In this, the fourth of our ten-part series on landmark films of the 20th Century, we identify films that set new benchmarks and new ways for film-makers to tell their stories – from editing, to sound, to visual effects, the 100 films we’ve unearthed are considered either classics (or should be) that changed the landscape of film forever. The films listed herein represent annual landmark achievements in cinema – they may not be the “best” films of that year, but they represent a leap forward in cinematic technique that is worth considerable attention.
The period of the 1930’s and early 1940’s has come to be known as “The Golden Age Of Hollywood”; more classic films were made during this period than in any other, in particular 1939, perhaps the single greatest year the cinematic medium ever had in terms of creativity and financial success. Following the stock market crash of 1929, and the world plunging into the Great Depression, it seems unlikely that films would go from strength to strength as a way for folks to throw off their cares of the time – unemployment at an all time high, looming war in Europe thanks to the rising Nazi Party in Germany, and a generally dismal outlook on future prospects made for pretty compelling reasons to stay home. However, the 1930’s are regarded by most avid film fans as one of the most productive and entertaining periods in Hollywood’s history, featuring the rise of new film genres, the Studio System, and the birth of wide-scale short-form animated films which paved the way for the Looney Tunes.
Part IV – 1930-1939
1930. All Quiet On The Western Front.
The outright classic anti-war film sparked a flurry of controversy at the time – namely in German, where it was banned, due to its depiction of German soldiers in World War I questioning why war was necessary, which rubbed the nascent Nazi Party the wrong way…. – remains an outright classic of the medium to this day. The first hugely successful war film talkie of the day, the film’s message resounded with an audience coming out of the horrors of the first world war (and about to descend into a second…) and it became the second highest grossing film of that year. Essential viewing for any student of cinema, All Quiet On The Western Front blasted into 1930 and continues to be a potent, magnificent dissection of combat and the horrors of wartime.

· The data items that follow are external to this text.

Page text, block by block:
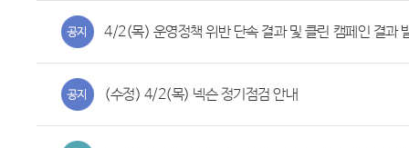
4/2(목) 운영정책 위반 단속 결과 및 클린 캠페인 결과
(수정) 4/2(목) 넥슨 정기점검 안내
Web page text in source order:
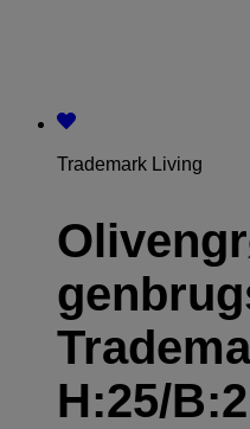
Trademark Living
H:25/
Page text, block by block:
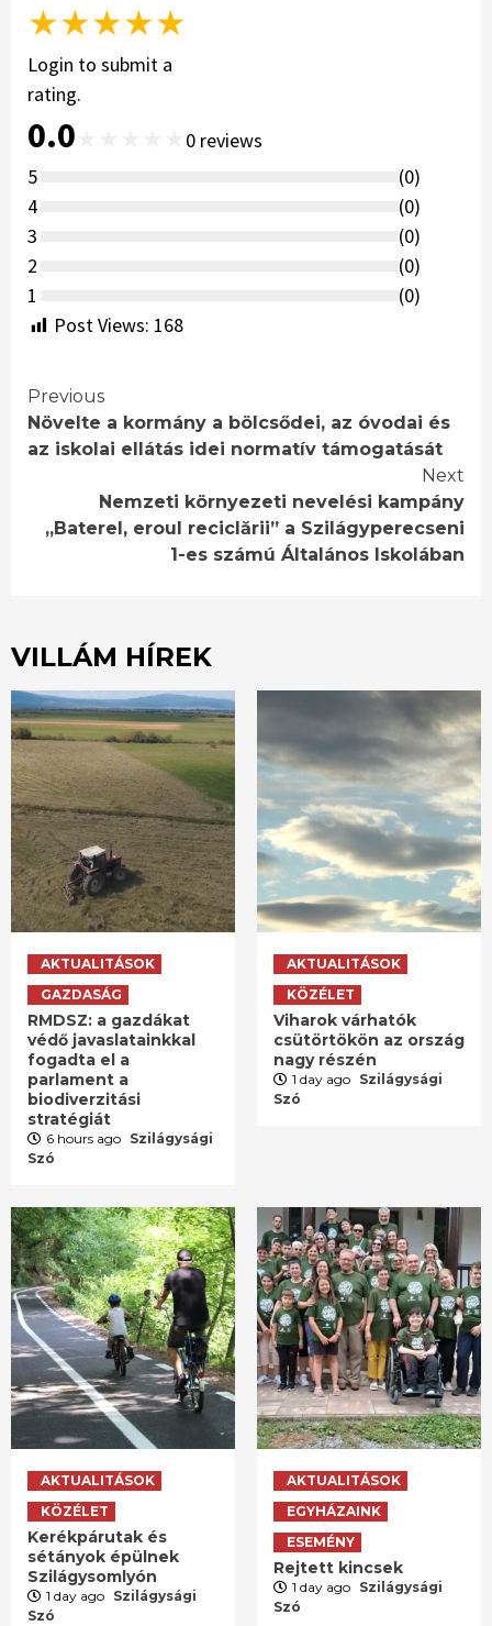
★★★★★
Login to submit a
rating.
0.0 0 reviews
5
(0)
4
(0)
3
(0)
2
(0)
1
(0)
Post Views: 168
Continue
Reading
Previous
Növelte a kormány a bölcsődei, az óvodai és
az iskolai ellátás idei normatív támogatását
Next
Nemzeti környezeti nevelési kampány
„Baterel, eroul reciclării” a Szilágyperecseni
1-es számú Általános Iskolában
VILLÁM HÍREK
AKTUALITÁSOK
GAZDASÁG
RMDSZ: a gazdákat
védő javaslatainkkal
fogadta el a
parlament a
biodiverzitási
stratégiát
6 hours ago Szilágysági
Szó
AKTUALITÁSOK
KÖZÉLET
Viharok várhatók
csütörtökön az ország
nagy részén
1 day ago Szilágysági
Szó
AKTUALITÁSOK
KÖZÉLET
Kerékpárutak és
sétányok épülnek
Szilágysomlyón
1 day ago Szilágysági
Szó
AKTUALITÁSOK
EGYHÁZAINK
ESEMÉNY
Rejtett kincsek
1 day ago Szilágysági
Szó
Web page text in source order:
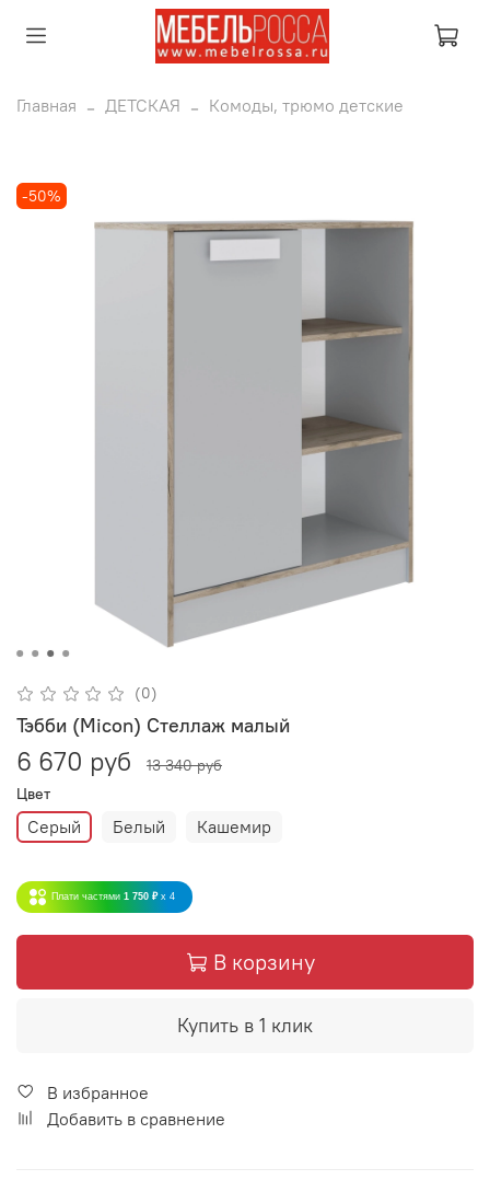
Главная ДЕТСКАЯ Комоды, трюмо детские
-50%
(0)
Тэбби (Micon) Стеллаж малый
6 670 руб
13 340 руб
Цвет
Серый Белый Кашемир
Плати частями 1 750 ₽ x 4
В корзину
Купить в 1 клик
В избранное
Добавить в сравнение
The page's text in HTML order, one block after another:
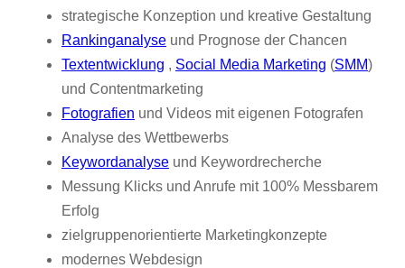
strategische Konzeption und kreative Gestaltung
Rankinganalyse und Prognose der Chancen
Textentwicklung , Social Media Marketing (SMM)
und Contentmarketing
Fotografien und Videos mit eigenen Fotografen
Analyse des Wettbewerbs
Keywordanalyse und Keywordrecherche
Messung Klicks und Anrufe mit 100% Messbarem
Erfolg
zielgruppenorientierte Marketingkonzepte
modernes Webdesign
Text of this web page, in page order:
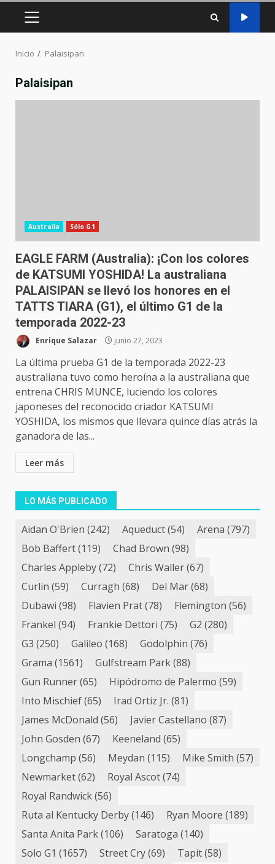
MENÚ
Inicio Palaisipan
Palaisipan
Australia Sólo G1
EAGLE FARM (Australia): ¡Con los colores
de KATSUMI YOSHIDA! La australiana
PALAISIPAN se llevó los honores en el
TATTS TIARA (G1), el último G1 de la
temporada 2022-23
Enrique Salazar junio 27, 2023
La última prueba G1 de la temporada 2022-23
australiana tuvo como heroína a la australiana que
entrena CHRIS MUNCE, luciendo los colores
japoneses del reconocido criador KATSUMI
YOSHIDA, los mismos que llevara quince días atrás la
ganadora de las...
Leer más
LO MÁS PUBLICADO
Aidan O'Brien (242) Aqueduct(54) Arena (797)
Bob Baffert(119) Chad Brown (98)
Charles Appleby(72) Chris Waller(67)
Curlin (59) Curragh (68) Del Mar(68)
Dubawi (98) Flavien Prat(78) Flemington (56)
Frankel (94) Frankie Dettori (75) G2 (280)
G3 (250) Galileo (168) Godolphin (76)
Grama (1561) Gulfstream Park(88)
Gun Runner(65) Hipódromo de Palermo (59)
Into Mischief(65) Irad Ortiz Jr. (81)
James McDonald (56) Javier Castellano (87)
John Gosden (67) Keeneland (65)
Longchamp (56) Meydan (115) Mike Smith (57)
Newmarket(62) Royal Ascot(74)
Royal Randwick(56)
Ruta al Kentucky Derby(146) Ryan Moore (189)
Santa Anita Park(106) Saratoga (140)
Solo G1 (1657) Street Cry(69) Tapit(58)

Also in 1930: the first talkie-gangster film debuted with Warner Bros Little Caesar, starring Edward G Robinson; Marlene Deitrich debuted in The Blue Angel, Greta Garbo appeared in her first talkie, Disney’s Pluto appeared in his first animated short, and the first big-screen appearance of Marion Morrison, aka John Wayne, arrived in The Big Trail.
1931. The Public Enemy.
The Gangster film genre continued to remain popular into 1931 with the hugely successful James Cagney flick The Public Enemy (also co-starring Jean Harlow in an early role). According to my research the film’s depiction of sexuality, violence and criminality was responsible for the increased push towards what would be known as the Hayes Code, a restrictive rulebook for Hollywood film-makers which arrived in 1934. Cagney’s performance in the film typecast him for almost his entire career as a thuggish, brute character in similar roles, while the film’s infamous “grapefruit scene”, in which Cagney’s character smashes half a fruit into the face of Mae Clarke, has become one of the Golden Age’s most controversial moments. As one of the earliest (and best) of the genre’s classic works, The Public Enemy is one hell of a landmark in Hollywood’s chequered history.

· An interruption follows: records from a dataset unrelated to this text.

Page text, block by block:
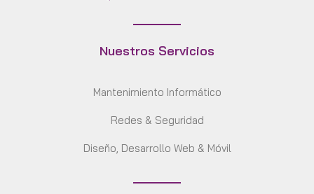
Nuestros Servicios
Mantenimiento Informático
Redes & Seguridad
Diseño, Desarrollo Web & Móvil
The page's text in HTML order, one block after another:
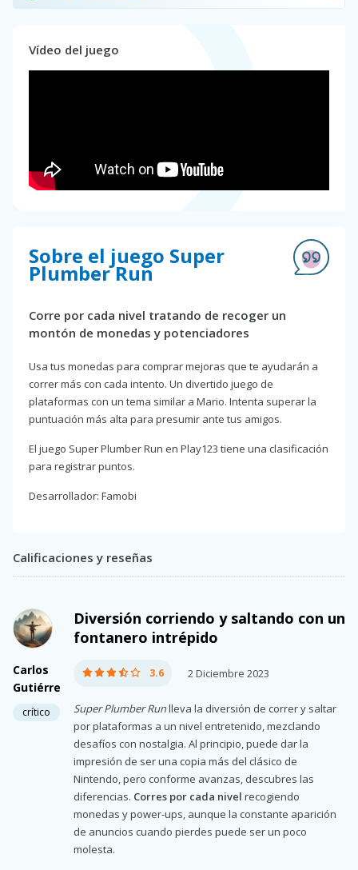
Vídeo del juego
Sobre el juego Super
Plumber Run
Corre por cada nivel tratando de recoger un
montón de monedas y potenciadores
Usa tus monedas para comprar mejoras que te ayudarán a
correr más con cada intento. Un divertido juego de
plataformas con un tema similar a Mario. Intenta superar la
puntuación más alta para presumir ante tus amigos.
El juego Super Plumber Run en Play123 tiene una clasificación
para registrar puntos.
Desarrollador: Famobi
Calificaciones y reseñas
Carlos
Gutiérre
crítico
Diversión corriendo y saltando con un
fontanero intrépido
3.6 2 Diciembre 2023
Super Plumber Runlleva la diversión de correr y saltar
por plataformas a un nivel entretenido, mezclando
desafíos con nostalgia. Al principio, puede dar la
impresión de ser una copia más del clásico de
Nintendo, pero conforme avanzas, descubres las
diferencias. Corres por cada nivel recogiendo
monedas y power-ups, aunque la constante aparición
de anuncios cuando pierdes puede ser un poco
molesta.
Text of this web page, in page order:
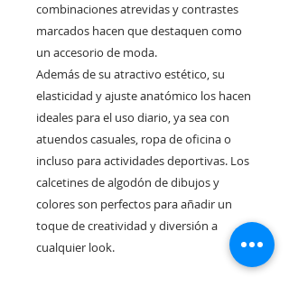
combinaciones atrevidas y contrastes
marcados hacen que destaquen como
un accesorio de moda.
Además de su atractivo estético, su
elasticidad y ajuste anatómico los hacen
ideales para el uso diario, ya sea con
atuendos casuales, ropa de oficina o
incluso para actividades deportivas. Los
calcetines de algodón de dibujos y
colores son perfectos para añadir un
toque de creatividad y diversión a
cualquier look.
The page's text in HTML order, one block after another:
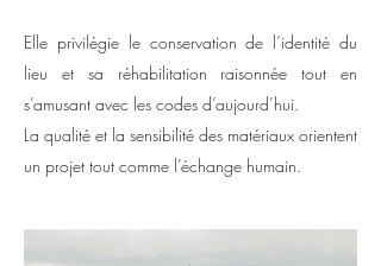
Elle privilégie le conservation de l’identité du
lieu et sa réhabilitation raisonnée tout en
s’amusant avec les codes d’aujourd’hui.
La qualité et la sensibilité des matériaux orientent
un projet tout comme l’échange humain.
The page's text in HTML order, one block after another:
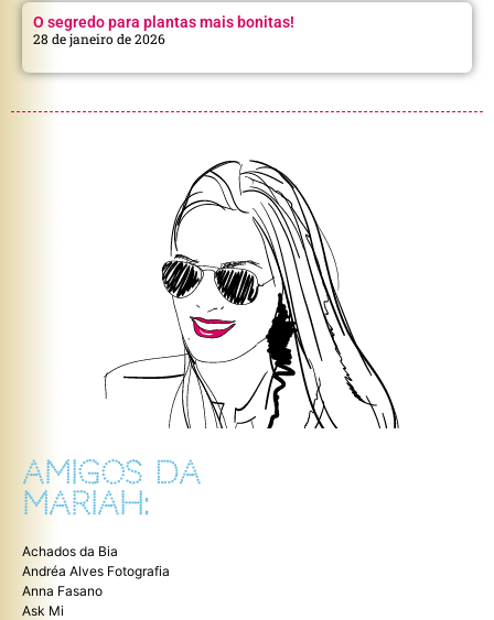
O segredo para plantas mais bonitas!
28 de janeiro de 2026
AMIGOS DA
MARIAH:
Achados da Bia
Andréa Alves Fotografia
Anna Fasano
Ask Mi
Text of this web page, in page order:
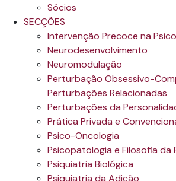
Sócios
SECÇÕES
Intervenção Precoce na
Neurodesenvolvimento
Neuromodulação
Perturbação Obsessivo-
Perturbações Relacionadas
Perturbações da
Prática Privada e
Psico-Oncologia
Psicopatologia e Filosofia da
Psiquiatria Biológica
Psiquiatria da Adição

Also in 1931: Horror films came of age in 1931, with the triple-threat release of Universal’s Dracula and Frankenstein in short succession, as well as Rouben Mamoulian’s Dr Jekyl & Mr Hyde, which saw Frederic March snag Best Actor for his work as the dual character. Frankenstein would become 1931’s highest box office earner, while Dracula would enter pop-culture mythology thanks to Bela Lugosi’s oft-imitated depiction of Bram Stoker’s literary icon. The Gary Cooper-starring flick City Streets contained Hollywood’s first voice-over, while Fritz Lang’s influential M came along depicting serious psychological issues in a considerably serious manner. French film A Nous La Liberte became the first foreign language film to receive an Oscar nomination.
1932. Shirley Temple
One of the most successful child stars of all time, Shirley Temple, appeared for the first time in 1932’s Runt Page, a one-reel flick the first of many before her feature film début in The Red-Haired Alibi, also in 1932. Temple’s career would last until the mid-60’s, although her post-adolescence output was considerably sparse than that of her childhood. At one point in her early career, Temple was being paid $1000 per week, as well as $15,000 per film completed, a remarkable sum for a child barely in double digits. Her enormously successful feature film Bright Eyes, which spawned the radio-hit song “The Good Ship Lollipop”, arrived in 1934, and the actress was awarded a special Juvenile Oscar in 1935. Instantly recognisable with her curly mop-top of hair and her cheeky grin, Temple’s face became iconic throughout the 1930’s before her career waned and eventually she left acting altogether.
Also in 1932: The first of six Johnny Weismuller Tarzan film, Tarzan The Ape Man, arrived, the magnificent Grand Hotel from MGM won Best Picture, Disney début their first Silly Symphonies short Flowers & Trees, which also became the first animated short to win the Academy Award in that category, and Victor Halperin’s White Zombie, considered the first true zombie film, came along.
1933. King Kong.
If you need the influence of King Kong’s impact on cinema explained to you you’ve been living in a hole for your entire life. Undoubtedly one of the greatest films ever made, the enduring story of the beauty – Fay Wray – and the beast – Kong – has inspired generations of film-makers ever since. Kong’s legacy became entrenched in Hollywood’s firmament through technical innovation and cinematic wizardry, not to mention a brisk, compelling story featuring emotive impact and destructive action which continues to wow audiences even today. While most people marvel at Kong’s visual aesthetic, the film should also be noted for being one of the first to mix dialogue, sound and music onto three separate tracks, enabling sound designer Murray Spivak to balance the effects and music, as well as dialogue, so they wouldn’t overwhelm the others. Kong was also the first talkie film to record a specific orchestral score with thematic material, rather than inorganic background music.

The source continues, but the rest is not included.